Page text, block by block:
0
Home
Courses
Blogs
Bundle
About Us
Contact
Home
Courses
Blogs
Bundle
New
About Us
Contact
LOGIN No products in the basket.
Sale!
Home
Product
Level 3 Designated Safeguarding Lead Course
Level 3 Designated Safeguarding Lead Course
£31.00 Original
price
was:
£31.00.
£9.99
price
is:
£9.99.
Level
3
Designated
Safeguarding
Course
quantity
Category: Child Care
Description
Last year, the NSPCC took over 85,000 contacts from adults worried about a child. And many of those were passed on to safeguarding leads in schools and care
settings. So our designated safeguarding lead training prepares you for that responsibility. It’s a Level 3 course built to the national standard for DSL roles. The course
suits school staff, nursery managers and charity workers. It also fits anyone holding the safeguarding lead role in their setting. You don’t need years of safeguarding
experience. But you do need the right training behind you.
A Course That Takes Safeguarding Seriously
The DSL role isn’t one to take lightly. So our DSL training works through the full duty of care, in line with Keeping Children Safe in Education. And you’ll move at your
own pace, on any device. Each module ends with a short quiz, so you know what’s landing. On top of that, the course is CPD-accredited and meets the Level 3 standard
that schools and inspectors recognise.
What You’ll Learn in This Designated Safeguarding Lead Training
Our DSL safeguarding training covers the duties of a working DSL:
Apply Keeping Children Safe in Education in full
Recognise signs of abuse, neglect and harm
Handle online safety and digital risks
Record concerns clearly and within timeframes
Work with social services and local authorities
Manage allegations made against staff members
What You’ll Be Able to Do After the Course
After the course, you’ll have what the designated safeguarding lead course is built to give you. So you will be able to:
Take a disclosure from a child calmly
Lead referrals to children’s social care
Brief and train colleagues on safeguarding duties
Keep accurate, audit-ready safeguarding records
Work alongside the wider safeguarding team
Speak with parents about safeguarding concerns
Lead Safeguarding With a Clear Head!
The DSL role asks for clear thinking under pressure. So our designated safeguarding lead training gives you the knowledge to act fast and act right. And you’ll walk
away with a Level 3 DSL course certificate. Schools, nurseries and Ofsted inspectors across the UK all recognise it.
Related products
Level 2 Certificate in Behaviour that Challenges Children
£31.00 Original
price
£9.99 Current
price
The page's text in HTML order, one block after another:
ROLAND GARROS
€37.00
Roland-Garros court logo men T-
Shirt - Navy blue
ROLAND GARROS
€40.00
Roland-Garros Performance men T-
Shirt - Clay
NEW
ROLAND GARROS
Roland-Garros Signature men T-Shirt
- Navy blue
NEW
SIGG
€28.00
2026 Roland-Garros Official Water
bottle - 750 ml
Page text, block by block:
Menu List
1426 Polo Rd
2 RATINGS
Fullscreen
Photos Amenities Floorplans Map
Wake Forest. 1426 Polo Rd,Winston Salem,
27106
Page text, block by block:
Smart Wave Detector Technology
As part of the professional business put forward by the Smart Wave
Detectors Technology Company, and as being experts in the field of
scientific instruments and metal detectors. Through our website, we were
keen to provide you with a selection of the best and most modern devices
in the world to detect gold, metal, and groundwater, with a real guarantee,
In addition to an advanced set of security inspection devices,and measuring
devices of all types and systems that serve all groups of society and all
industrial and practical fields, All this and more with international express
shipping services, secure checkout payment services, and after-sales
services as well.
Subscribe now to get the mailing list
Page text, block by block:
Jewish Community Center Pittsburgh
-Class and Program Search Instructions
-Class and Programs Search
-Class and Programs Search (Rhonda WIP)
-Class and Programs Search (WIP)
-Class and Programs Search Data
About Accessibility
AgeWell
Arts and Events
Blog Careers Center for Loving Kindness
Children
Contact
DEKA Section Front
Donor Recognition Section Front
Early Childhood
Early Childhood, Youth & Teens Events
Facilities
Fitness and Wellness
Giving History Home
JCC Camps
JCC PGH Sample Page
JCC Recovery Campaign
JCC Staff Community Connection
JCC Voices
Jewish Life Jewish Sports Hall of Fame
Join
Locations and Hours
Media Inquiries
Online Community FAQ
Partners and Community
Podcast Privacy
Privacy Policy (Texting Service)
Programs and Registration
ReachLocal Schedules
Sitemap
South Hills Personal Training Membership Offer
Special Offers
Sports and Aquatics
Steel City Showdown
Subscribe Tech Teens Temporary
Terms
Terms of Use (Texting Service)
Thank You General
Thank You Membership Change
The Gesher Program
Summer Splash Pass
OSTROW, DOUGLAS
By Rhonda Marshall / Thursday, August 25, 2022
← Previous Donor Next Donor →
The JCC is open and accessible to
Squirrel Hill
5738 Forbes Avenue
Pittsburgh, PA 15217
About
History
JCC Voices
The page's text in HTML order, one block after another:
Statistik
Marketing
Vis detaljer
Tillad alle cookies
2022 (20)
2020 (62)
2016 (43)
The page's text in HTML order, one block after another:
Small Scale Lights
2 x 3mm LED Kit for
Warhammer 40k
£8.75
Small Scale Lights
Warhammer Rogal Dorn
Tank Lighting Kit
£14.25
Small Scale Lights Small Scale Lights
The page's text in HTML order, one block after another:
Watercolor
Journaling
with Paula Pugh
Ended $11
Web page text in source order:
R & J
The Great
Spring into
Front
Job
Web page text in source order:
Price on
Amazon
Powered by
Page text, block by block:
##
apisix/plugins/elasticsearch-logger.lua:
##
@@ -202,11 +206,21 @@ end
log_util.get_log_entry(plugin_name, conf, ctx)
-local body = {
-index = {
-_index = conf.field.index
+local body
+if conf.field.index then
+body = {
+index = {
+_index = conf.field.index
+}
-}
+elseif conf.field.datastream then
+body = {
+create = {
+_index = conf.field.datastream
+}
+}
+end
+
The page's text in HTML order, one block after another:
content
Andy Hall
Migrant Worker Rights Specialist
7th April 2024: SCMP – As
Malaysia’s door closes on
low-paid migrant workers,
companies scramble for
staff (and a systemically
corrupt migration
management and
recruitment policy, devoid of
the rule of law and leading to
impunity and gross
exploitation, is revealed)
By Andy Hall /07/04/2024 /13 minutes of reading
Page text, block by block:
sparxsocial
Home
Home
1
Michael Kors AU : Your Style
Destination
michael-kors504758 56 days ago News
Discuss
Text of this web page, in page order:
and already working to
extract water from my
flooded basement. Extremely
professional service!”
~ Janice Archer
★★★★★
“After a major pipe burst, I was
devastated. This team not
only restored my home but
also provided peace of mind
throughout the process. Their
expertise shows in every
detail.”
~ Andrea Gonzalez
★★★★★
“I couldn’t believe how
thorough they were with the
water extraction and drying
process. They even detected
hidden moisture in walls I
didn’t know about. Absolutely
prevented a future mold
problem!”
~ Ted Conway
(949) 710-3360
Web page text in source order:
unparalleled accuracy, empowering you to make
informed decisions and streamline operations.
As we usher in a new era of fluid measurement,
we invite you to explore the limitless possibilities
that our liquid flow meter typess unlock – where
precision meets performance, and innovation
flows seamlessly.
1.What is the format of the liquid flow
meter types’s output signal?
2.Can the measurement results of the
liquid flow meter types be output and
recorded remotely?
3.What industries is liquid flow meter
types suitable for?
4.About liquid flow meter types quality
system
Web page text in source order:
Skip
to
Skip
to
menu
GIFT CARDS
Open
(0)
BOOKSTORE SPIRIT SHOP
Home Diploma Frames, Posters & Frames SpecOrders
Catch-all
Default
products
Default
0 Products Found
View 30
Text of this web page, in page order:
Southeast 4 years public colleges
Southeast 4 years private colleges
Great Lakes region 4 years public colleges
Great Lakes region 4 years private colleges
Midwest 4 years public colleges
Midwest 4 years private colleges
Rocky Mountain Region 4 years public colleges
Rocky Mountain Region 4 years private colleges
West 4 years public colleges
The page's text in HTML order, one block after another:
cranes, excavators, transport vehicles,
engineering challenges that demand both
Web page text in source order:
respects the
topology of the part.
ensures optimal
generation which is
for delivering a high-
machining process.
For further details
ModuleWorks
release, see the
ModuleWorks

- - - -

Problem statement:
Lines from the first one above through the line containing "A Course That Takes Safeguarding Seriously" are to be retyped exactly, both included, and nothing more.

The answer:
Page text, block by block:
0
Home
Courses
Blogs
Bundle
About Us
Contact
Home
Courses
Blogs
Bundle
New
About Us
Contact
LOGIN No products in the basket.
Sale!
Home
Product
Level 3 Designated Safeguarding Lead Course
Level 3 Designated Safeguarding Lead Course
£31.00 Original
price
was:
£31.00.
£9.99
price
is:
£9.99.
Level
3
Designated
Safeguarding
Course
quantity
Category: Child Care
Description
Last year, the NSPCC took over 85,000 contacts from adults worried about a child. And many of those were passed on to safeguarding leads in schools and care
settings. So our designated safeguarding lead training prepares you for that responsibility. It’s a Level 3 course built to the national standard for DSL roles. The course
suits school staff, nursery managers and charity workers. It also fits anyone holding the safeguarding lead role in their setting. You don’t need years of safeguarding
experience. But you do need the right training behind you.
A Course That Takes Safeguarding Seriously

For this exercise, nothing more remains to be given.